Are Habanero Peppers Hard To Grow?
Starting habaneros from seed can be difficult, but once they are established they are fairly easy to grow, especially indoors. Skip over the hardest part of growing the peppers by getting a mature plant from your local nursery.
Once you find a good spot with plenty of light for your new habaneros to call home, they are fairly low maintenance. The plants only need to be watered once or twice a week, but be careful not to water them too often. Overwatering may lead to common fungal problems like blossom end rot.
Pro tip: if you like spicier peppers, reduce watering when you spot young peppers. That will increase the capsaicin levels which will make them spicier.
How Long Does It Take To Grow Habanero Peppers?
It takes habanero peppers a long time to grow from seed to harvest. If you get a transplant it may take up to 90 days to get a harvest, but if you are starting from seed it may take even longer.
When buying, be sure to check the variety because habanero peppers are generally perennials. If you keep your habaneros indoors, they will likely produce peppers for multiple years. If you decide to move them outside for part of the year, make sure to move them back in before the first frost. Habaneros do not like the cold and may die or be damaged if they are exposed to below-freezing temperatures.
Can You Grow Habanero Peppers Indoors All Year?
In theory, yes. Habanero plants are perennials and will grow and produce multiple years. If they have enough light and are kept in an area above a toasty 70 degrees Fahrenheit, they should continue to produce peppers all year long. If production tapers off, try adding fertilizer or additional light.

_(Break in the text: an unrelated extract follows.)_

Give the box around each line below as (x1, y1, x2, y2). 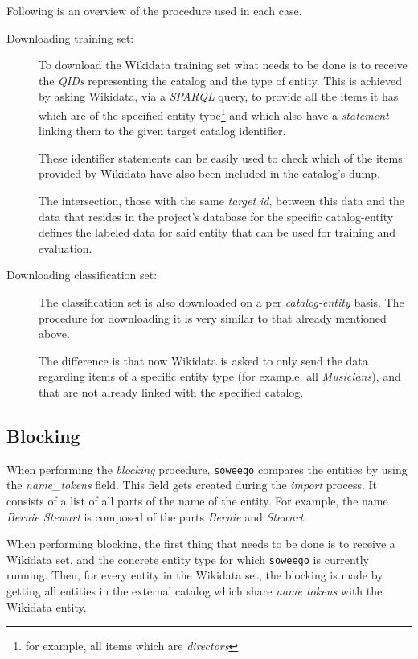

Some recommend fertilizing peppers every week if they are producing flowers and fruit. Watch your plants and alter your care methods to meet their needs. Do not be afraid to fertilize often even if the plants are doing well. Check your fertilizer bottle to see if it has specific recommendations.
Also do not be afraid of giving your peppers too much light. They would happily soak up 24 hours of light given the chance. But do not keep the plants too close to the grow lights, as that may cause sunscald. If you notice the fruits discoloring or splitting, try moving the light further away.